Navio tries to ‘unlock’ Apple’s iPod

“Navio Systems, a startup based in Apple’s hometown of Cupertino, Calif., is hoping to… let anyone sell music, videos, games, and other content that stays protected wherever it goes. Hollywood, which has seen Apple rapidly seize control of the paid music-download business, is especially eager for an alternative to iTunes. In fact, they’d like to run their own stores. And that’s what Navio’s software lets them do,” Michael V. Copeland reports for Business 2.0. “Navio has built a system that stores the rights associated with a piece of music, a game or a movie in the file itself. When you buy a song or video from a Navio-powered website, information about your purchase is stored in a ‘digital locker’ that tracks your rights. The key difference from iTunes: Navio doesn’t care where you get the content. And that opens up any number of websites to the possibility of selling digital content.”

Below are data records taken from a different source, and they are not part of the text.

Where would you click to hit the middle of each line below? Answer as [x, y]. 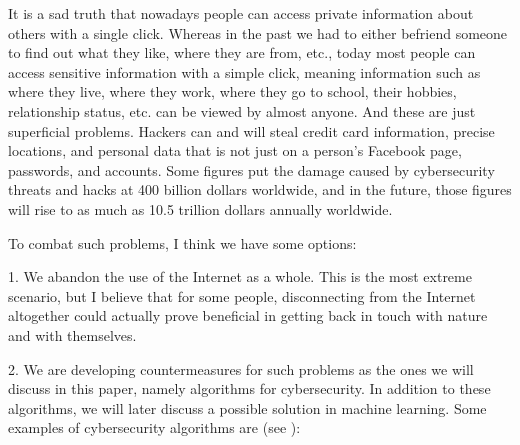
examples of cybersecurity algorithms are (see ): [154, 427]
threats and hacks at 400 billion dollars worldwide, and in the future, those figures [260, 189]
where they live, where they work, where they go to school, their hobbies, [232, 91]
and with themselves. [72, 334]
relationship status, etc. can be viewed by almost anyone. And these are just [242, 110]
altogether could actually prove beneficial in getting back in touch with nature [248, 315]
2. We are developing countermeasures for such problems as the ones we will [241, 368]
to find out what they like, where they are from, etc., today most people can [242, 52]
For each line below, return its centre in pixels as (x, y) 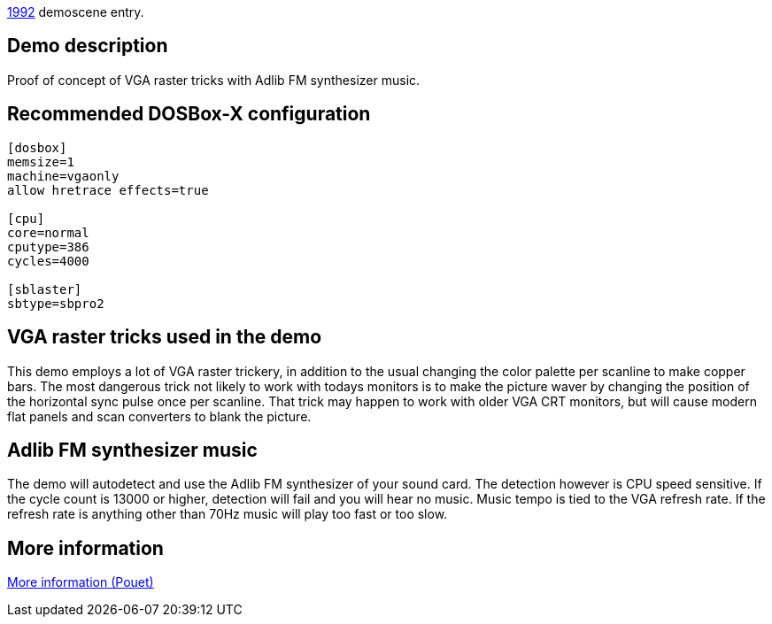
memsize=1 (41, 162)
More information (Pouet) (81, 582)
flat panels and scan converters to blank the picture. (159, 416)
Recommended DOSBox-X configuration (189, 114)
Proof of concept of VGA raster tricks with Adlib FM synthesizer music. (214, 80)
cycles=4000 (48, 261)
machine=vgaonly (63, 176)
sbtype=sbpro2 (56, 303)

“Already, early Navio customers like Fox, Sony BMG Music Entertainment, Walt Disney Internet, Cingular and Verizon Wireless have been experimenting with Navio’s software to sell digital content. Disney, for example, will be using Navio to power content sales on its website promoting the Pixar/Disney animated blockbuster Cars,” Copeland reports. “By the end of June, Navio plans to include software that lets its customers offer copy-protected videos that will play on iPods. Michael V. Copeland reports for Business 2.0.”

Full article here.
[Thanks to MacDailyNews Reader “Jamie” for the heads up.]

MacDailyNews Take: Cool, even before release, Cars is already a blockbuster.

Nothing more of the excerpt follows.